Texera / texera

Collaborative Machine-Learning-Centric Data Analytics Using Workflows
https://texera.github.io
Apache License 2.0
161 stars 68 forks source link

HashJoin Anomaly when joining outputs of two Python UDFs #2402

Open bobbai00 opened 6 months ago

bobbai00 commented 6 months ago

I have two Python UDFs, their columns are: 1st one:

total_mortality_RR_2020 state state_num
double string number

2nd one:

total_mortality_RR_2019 state state_num
double string number

Before I connected them to the HashJoin, their outputs are:

Screenshot 2024-02-22 at 2 38 41 PM

After I connected them directly to the HashJoin(inner join on state_num of integer type):

Screenshot 2024-02-22 at 2 36 49 PM

the tuple mapping is 0 -> 0 for the HashJoin operator, and one of the PythonUDF tuple mapping becomes 50->25 instead of 50->50.
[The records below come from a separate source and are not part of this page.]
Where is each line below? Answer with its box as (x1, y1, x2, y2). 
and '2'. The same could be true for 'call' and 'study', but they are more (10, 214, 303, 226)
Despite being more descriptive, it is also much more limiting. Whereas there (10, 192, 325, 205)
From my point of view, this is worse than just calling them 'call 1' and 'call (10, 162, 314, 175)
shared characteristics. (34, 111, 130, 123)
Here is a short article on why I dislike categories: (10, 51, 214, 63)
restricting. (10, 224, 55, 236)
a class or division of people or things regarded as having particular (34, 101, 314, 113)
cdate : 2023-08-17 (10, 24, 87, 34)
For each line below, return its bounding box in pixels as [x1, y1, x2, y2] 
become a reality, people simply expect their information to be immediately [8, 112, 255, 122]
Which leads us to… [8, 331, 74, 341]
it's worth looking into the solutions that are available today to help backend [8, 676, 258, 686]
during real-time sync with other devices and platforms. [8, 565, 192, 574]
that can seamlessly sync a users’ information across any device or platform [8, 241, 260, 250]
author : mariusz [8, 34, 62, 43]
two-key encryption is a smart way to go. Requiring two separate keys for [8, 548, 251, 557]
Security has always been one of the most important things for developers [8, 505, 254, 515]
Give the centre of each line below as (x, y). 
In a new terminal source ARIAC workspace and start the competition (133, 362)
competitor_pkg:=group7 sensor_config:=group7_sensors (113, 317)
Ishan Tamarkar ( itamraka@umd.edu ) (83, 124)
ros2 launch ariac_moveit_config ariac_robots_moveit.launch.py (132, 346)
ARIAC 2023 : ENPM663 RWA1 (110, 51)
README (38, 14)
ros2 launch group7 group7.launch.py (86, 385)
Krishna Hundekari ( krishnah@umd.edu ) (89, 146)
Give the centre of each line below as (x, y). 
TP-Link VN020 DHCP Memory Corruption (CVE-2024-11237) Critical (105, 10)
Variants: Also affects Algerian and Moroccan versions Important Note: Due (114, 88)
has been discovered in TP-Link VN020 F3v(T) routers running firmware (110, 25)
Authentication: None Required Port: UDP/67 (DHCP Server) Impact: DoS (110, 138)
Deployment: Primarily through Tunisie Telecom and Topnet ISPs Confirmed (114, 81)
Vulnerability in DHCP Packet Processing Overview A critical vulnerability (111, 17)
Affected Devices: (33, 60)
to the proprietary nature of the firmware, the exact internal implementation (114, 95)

And if I introduced two type-cast operators, convert the state_num column from type integer to string

Screenshot 2024-02-22 at 2 43 55 PM

the HashJoin has the pair 50->0

When changing the join type from inner join to full outerjoin, the pair becomes 50->50, but the result is not correct:

Screenshot 2024-02-22 at 2 48 18 PM Screenshot 2024-02-22 at 2 49 21 PM

The workflow link is: https://texera.ics.uci.edu/workflow/1642

Yicong-Huang commented 6 months ago

@bobbai00 can you test it again on the current master, to see if we still have this issue?